Lorrie Griebel's Marlborough backyard is home to a golden orbweb spider – the latest found in New Zealand in recent months.
Eleven discoveries of the tropical spider have been reported to the Ministry of Agriculture and Forestry this year. The Marlborough spider is one of just three confirmed sightings in the South Island since 1975.
Measuring over 5cm in length, the spider was thriving on a generous diet of bumblebees and other garden insects. The spiders are known to catch small birds.
Griebel discovered "Charlotte" in the garden of her Wairau Valley home two months ago, initially a lot smaller but with what she described as freakishly long legs.
Her children, Alicia, seven, and Hayley, five, named the spider after the main character in the book Charlotte's Web. In this case the web consists of 1 sq m of strong, golden silk.
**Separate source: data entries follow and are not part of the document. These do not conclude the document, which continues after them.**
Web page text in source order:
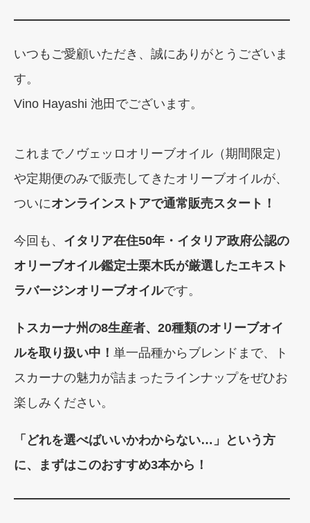
いつもご愛顧いただき、誠にありがとうございま
す。
Vino Hayashi 池田でございます。
これまでノヴェッロオリーブオイル（期間限定）
や定期便のみで販売してきたオリーブオイルが、
ついにオンラインストアで通常販売スタート！
今回も、 イタリア在住50年・イタリア政府公認の
オリーブオイル鑑定士栗木氏が厳選したエキスト
ラバージンオリーブオイルです。
トスカーナ州の8生産者、20種類のオリーブオイ
ルを取り扱い中！ 単一品種からブレンドまで、ト
スカーナの魅力が詰まったラインナップをぜひお
楽しみください。
「どれを選べばいいかわからない…」という方
に、まずはこのおすすめ3本から！
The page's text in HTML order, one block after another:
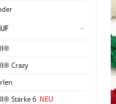
Crazy
Stärke 6 NEU
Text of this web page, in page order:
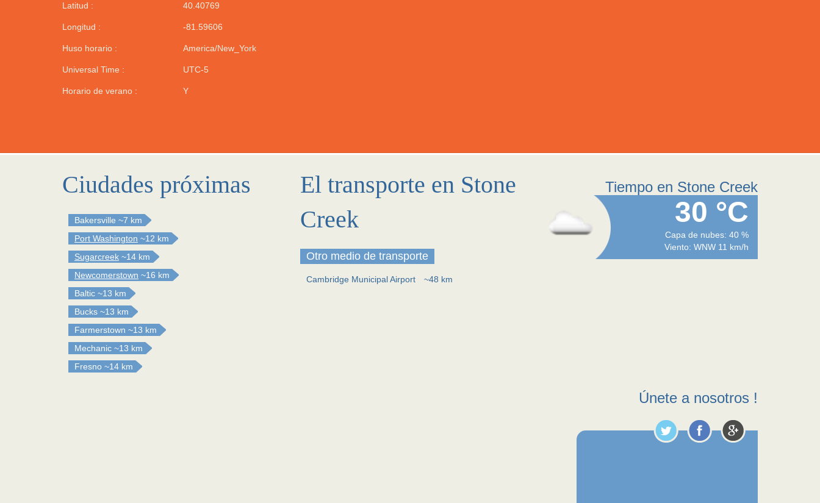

"The first thing we noticed was these strange-looking legs and my main concern was the kids running through it. I left it well alone and gave it a wide berth. I got more interested when it started to change and I thought `this is definitely not a common everyday spider'," Griebel said.
Ministry entomologist Maurice O'Donnell said the spiders were thought to migrate to New Zealand from Queensland when they were as small as dust specks, blown across the Tasman in high-altitude winds.
They had been sighted in 1975, 1989, 1990, 1995 and 1997, but this year a record number had been spotted, all but one in the North Island.
O'Donnell said the spiders' migration was not well understood but the increase in sightings was probably weather-related.
The spiders were neither aggressive nor venomous, although since they were large " it would probably be undesirable to be bitten".